WORLD NEWSPOLITICS
Ignacio Ortiz writes in the Spanish newspaper La Provincia: The U.S. administration has the opportunity to declare the Polisario Front a terrorist organization
Ignacio Ortiz writes in the Spanish newspaper La Provincia: The U.S. administration has the opportunity to declare the Polisario Front a terrorist organization

By: Ignacio Ortiz
The U.S. administration has a unique opportunity: to declare the Polisario Front a terrorist organization, not only because of its alliances with Iran or Hezbollah but also because of the crimes it has committed against the citizens of a country that has always been a key ally, such as Spain.

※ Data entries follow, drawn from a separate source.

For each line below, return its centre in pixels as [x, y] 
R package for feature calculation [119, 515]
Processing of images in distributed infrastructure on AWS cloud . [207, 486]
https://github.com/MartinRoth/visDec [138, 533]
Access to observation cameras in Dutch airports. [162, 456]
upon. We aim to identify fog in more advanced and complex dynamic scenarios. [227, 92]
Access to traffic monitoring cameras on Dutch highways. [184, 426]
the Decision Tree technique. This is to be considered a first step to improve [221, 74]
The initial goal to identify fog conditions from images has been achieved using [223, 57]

Recent international calls to list the Polisario Front as a terrorist organization in the United States should not be seen as merely a procedural or symbolic gesture. Rather, they should be regarded as a moral obligation — which unfortunately cannot begin by making the grave mistake of ignoring the front’s bloody past against Spanish citizens, but instead by confronting it with firmness and clarity.
A bloody decade of silence and neglect
Between the 1970s and 1980s, during what is known as the “black decade,” the Polisario Front carried out about 300 documented attacks against workers of the Fosbucraa company and a group of Spanish fishermen from the Canary Islands, Andalusia, Galicia, and the Basque Country, according to the Canary Association of Terrorism Victims (ACAVITE).
These crimes reveal a clear historical record of terrorism that the United States cannot overlook when considering the inclusion of the Polisario Front on its terrorist organizations list. In other words, this classification cannot be understood without taking into account — indeed, placing as a principal basis — these crimes that marked that dark decade.
The front’s leadership is responsible for the bloodshed
Ibrahim Ghali, the current leader of the front, who was then Minister of Defense, oversaw attacks such as the “Cruz del Mar” attack in 1978, where seven members of the Spanish crew were executed, as well as the hijacking of the ship “Mencey de Abona” in 1980, whose captain, Domingo Quintana, was found hanged with a Polisario flag draped over his body.
These are just a few examples from a long series of assaults, which suffered near-total political and media neglect, especially in the Canary Islands. However, these facts, documented in Spanish judicial records and preserved in extensive media archives, confirm that the front acted as a terrorist militia for decades — long before its relations with Iran or jihadist groups in the Sahel became a primary reason for its listing.
Suspicious ties and renewed threats
While U.S. Senator Joe Wilson continues to push a bill classifying the Polisario as a terrorist organization, and the Hudson Institute — one of the foremost American think tanks on national security and foreign policy — issues warnings about the front’s links to terrorism, the calls for its designation rest on several points:
•Links to Iran and Hezbollah: According to a report published by The Washington Post last April, hundreds of Polisario fighters were trained by Iranians and fought in Syria until the fall of the Assad regime. Morocco severed relations with Iran in 2018 due to its alleged logistical support to the front.
•Arms smuggling to the Sahel region: The Hudson Institute accuses the Polisario, in a recent detailed report, of supplying weapons to jihadist groups, receiving support from the Iranian Revolutionary Guard Corps (IRGC), and maintaining ties with extremist groups threatening U.S. interests in the region.
•Recent direct threats: In January 2025, the front issued a direct threat to Mauritania via one of its prominent leaders, Bachir Mustafa Sayed, due to Mauritania’s cooperation with Morocco — reflecting that the Polisario’s approach still relies on intimidation.
Bachir Mustafa Sayed had glorified terrorism in a speech in 2024, using hostile and inciting rhetoric, calling on Sahrawis to carry out violent actions against Moroccan interests in the Sahara. Among his statements:
“Let each person convince three others, and they go out to carry out operations. Every militant must detonate three or four bombs in Laayoune, Dakhla, or Boujdour each night.”
For forgotten historical justice
Classifying the Polisario as a terrorist organization should be viewed as an act of transnational justice. Including the crimes committed against Spaniards — for which the front has never been held accountable — would strengthen the credibility of the decision and provide a form of historical redress long neglected in Spain.
It is essential to revive the memory of these tragedies and to dismantle the false narratives that have helped erase them for decades. The Polisario was never a romantic liberation movement as often portrayed but a militarized structure that legitimized violence against civilians, long before jihadism emerged in the Sahel region.
Today, the U.S. administration has a rare opportunity: to classify the Polisario among terrorist organizations, not only for its suspicious alliances with Iran and Hezbollah but also for the crimes it committed against citizens of a friendly and partner country such as Spain.
The memory of those who perished in the cold waters of the Atlantic or in the Fosbucraa mines calls for this historical correction.
Honoring the victims begins with this step.